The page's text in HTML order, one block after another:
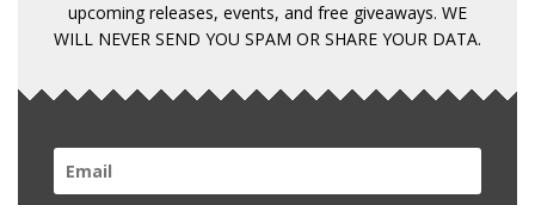
upcoming releases, events, and free giveaways. WE
WILL NEVER SEND YOU SPAM OR SHARE YOUR DATA.
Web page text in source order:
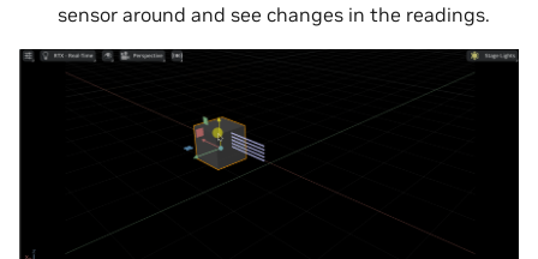
sensor around and see changes in the readings.
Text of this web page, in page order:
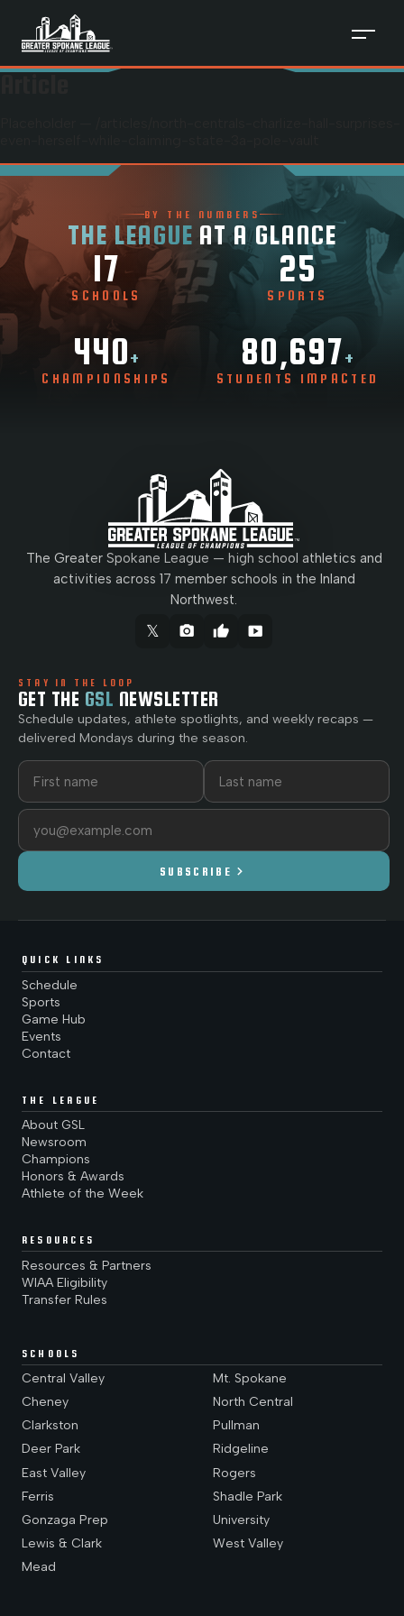
BY THE NUMBERS
THE LEAGUE AT A GLANCE
17
SCHOOLS
25
SPORTS
440+
CHAMPIONSHIPS
80,697+
STUDENTS IMPACTED
The Greater Spokane League — high school athletics and
activities across 17 member schools in the Inland
Northwest.
𝕏 camera_alt thumb_up smart_display
STAY IN THE LOOP
GET THE GSL NEWSLETTER
Schedule updates, athlete spotlights, and weekly recaps —
delivered Mondays during the season.
First name
Last name
Email address
SUBSCRIBE chevron_right
QUICK LINKS
Schedule
Sports
Game Hub
Events
Contact
THE LEAGUE
About GSL
Newsroom
Champions
Honors & Awards
Athlete of the Week
RESOURCES
Resources & Partners
WIAA Eligibility
Transfer Rules
SCHOOLS
Central Valley
Cheney
Clarkston
Deer Park
East Valley
Ferris
Gonzaga Prep
Lewis & Clark
Mead
Mt. Spokane
North Central
Pullman
Ridgeline
Rogers
Shadle Park
University
West Valley
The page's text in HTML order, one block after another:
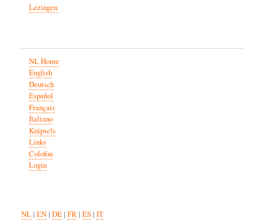
Lezingen
NL Home
English
Deutsch
Español
Français
Italiano
Knipsels
Links
Colofon
Login
NL| EN| DE| FR| ES| IT
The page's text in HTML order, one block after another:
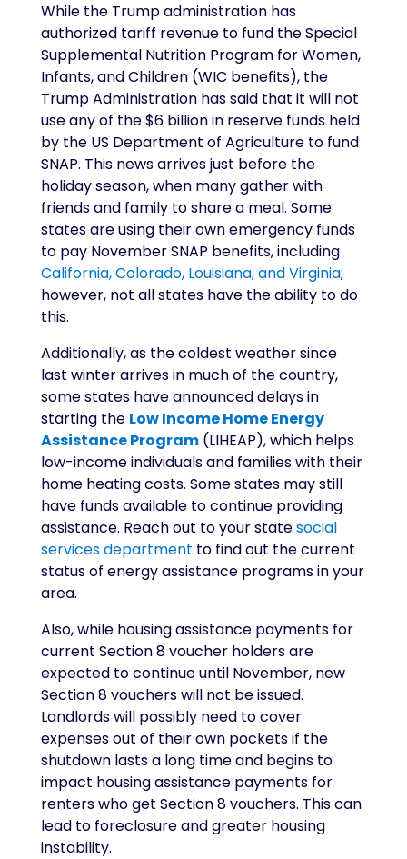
**********
■ **EXERCISE DETAILS**:
Reproduce the complete set of records verbatim and omit the pictures.

■ **RESULT**:
The page's text in HTML order, one block after another:
upcoming releases, events, and free giveaways. WE
WILL NEVER SEND YOU SPAM OR SHARE YOUR DATA.
Web page text in source order:
sensor around and see changes in the readings.
Text of this web page, in page order:
BY THE NUMBERS
THE LEAGUE AT A GLANCE
17
SCHOOLS
25
SPORTS
440+
CHAMPIONSHIPS
80,697+
STUDENTS IMPACTED
The Greater Spokane League — high school athletics and
activities across 17 member schools in the Inland
Northwest.
𝕏 camera_alt thumb_up smart_display
STAY IN THE LOOP
GET THE GSL NEWSLETTER
Schedule updates, athlete spotlights, and weekly recaps —
delivered Mondays during the season.
First name
Last name
Email address
SUBSCRIBE chevron_right
QUICK LINKS
Schedule
Sports
Game Hub
Events
Contact
THE LEAGUE
About GSL
Newsroom
Champions
Honors & Awards
Athlete of the Week
RESOURCES
Resources & Partners
WIAA Eligibility
Transfer Rules
SCHOOLS
Central Valley
Cheney
Clarkston
Deer Park
East Valley
Ferris
Gonzaga Prep
Lewis & Clark
Mead
Mt. Spokane
North Central
Pullman
Ridgeline
Rogers
Shadle Park
University
West Valley
The page's text in HTML order, one block after another:
Lezingen
NL Home
English
Deutsch
Español
Français
Italiano
Knipsels
Links
Colofon
Login
NL| EN| DE| FR| ES| IT
The page's text in HTML order, one block after another:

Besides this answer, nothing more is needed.